Contact with chloroform occurs via inhalation. Vapor suspension in baths or indoor pools corresponds to 40% to 50% of total exposure to the substance, followed by direct contact with the skin (20%-30%), and ingestion of chlorinated water (up to 20%).¹² Studies have shown that inhaled chloroform damages the nasal mucosa and has various manifestations in mice and rats, in which inflammatory response differs between males and females.^1,13 Genetic factors linked to sexual dimorphism, such as hormone production, variations in muscle and bone mass, and the predominant type of inflammatory response, can increase or decrease the production of oxidant species.³

The innate and adaptive immune responses are the bodily defenses against toxic substances that reach the lung alveoli. The innate immune system of the lungs comprises the epithelial barrier and the acute inflammatory response that can cause tissue damage via the recruitment and activation of neutrophils, eosinophils, and macrophages.¹⁴ Macrophages act through phagocytosis of destroyed cell debris or cells in which structure and function have been altered by chloroform. Neutrophils act through degranulation and release of substances that can destroy affected cells and other cellular debris.¹⁵

The imbalance between oxidants and antioxidants in favor of oxidants is called redox imbalance. Increasing redox imbalance can be the result of direct exposure to chloroform but may also be generated by activated inflammatory cells such as neutrophils and macrophages.¹⁶ The harmful potential of chloroform is believed to be associated with the intracellular production of oxidant species that cause the release of proinflammatory chemotactic factors, in turn triggering an inflammatory response in the body, mainly from macrophages and neutrophils.^1,17

The body has an antioxidant system to counteract this release and its potential negative effects.

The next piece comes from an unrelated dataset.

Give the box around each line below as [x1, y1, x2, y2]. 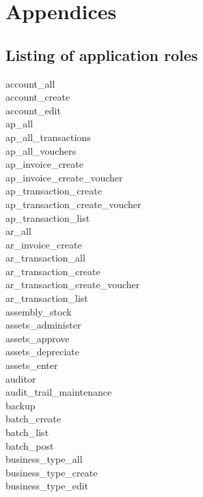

The main components of this system are the antioxidant enzymes superoxide dismutase, catalase (CAT), and glutathione peroxidase that act at the beginning of the formation of reactive species chains, preventing the accumulation of O₂ and H₂O₂ radicals.¹⁸ These antioxidant enzymes constitute the primary mechanism of protection against parenchymal lung injury mediated by free radicals.¹⁸ This study evaluated the effects of ultrasonic nebulization with chloroform on the imbalance between oxidants and antioxidants in pulmonary inflammatory response and its relationship with sexual dimorphism in adult C57BL/6 mice.

Materials and Methods

Experimental Design

Eight-week-old male and female C57BL/6 mice were housed under controlled conditions in standard laboratory cages (Laboratory of Experimental Nutrition, Department of Food, School of Nutrition, Federal University of Ouro Preto) and given free access to water and food. All in vivo experimental protocols in animals at the Federal University of Ouro Preto were approved by the ethics committee. C57BL/6 mice (N = 40) were divided evenly into 4 groups, namely, female (FCG) and male (MCG) control mice exposed to ambient air and female (FEG) and male (MEG) mice exposed to chloroform. Chloroform exposures were conducted in an 30-L volume inhalation chamber (40-cm long, 30-cm wide, and 25-cm height) located within a ventilation enclosure. To achieve the desired concentration, 0.21 mL of anhydrous chloroform (99% purity; Sigma-Aldrich, St Louis, Missouri) was diluted in 9.79 mL of water and vaporized by an ultrasonic nebulizer (Ultrasonic Inhaler Ultra Alivio Multi Power manufactured by Unique Ltda. São Paulo- Brazil.) connected to the inhalation chamber. This yields a chloroform exposure that occurred for 20 minutes, 3 times a day (morning, afternoon, and night) for a total of 60 min/d for 5 consecutive days.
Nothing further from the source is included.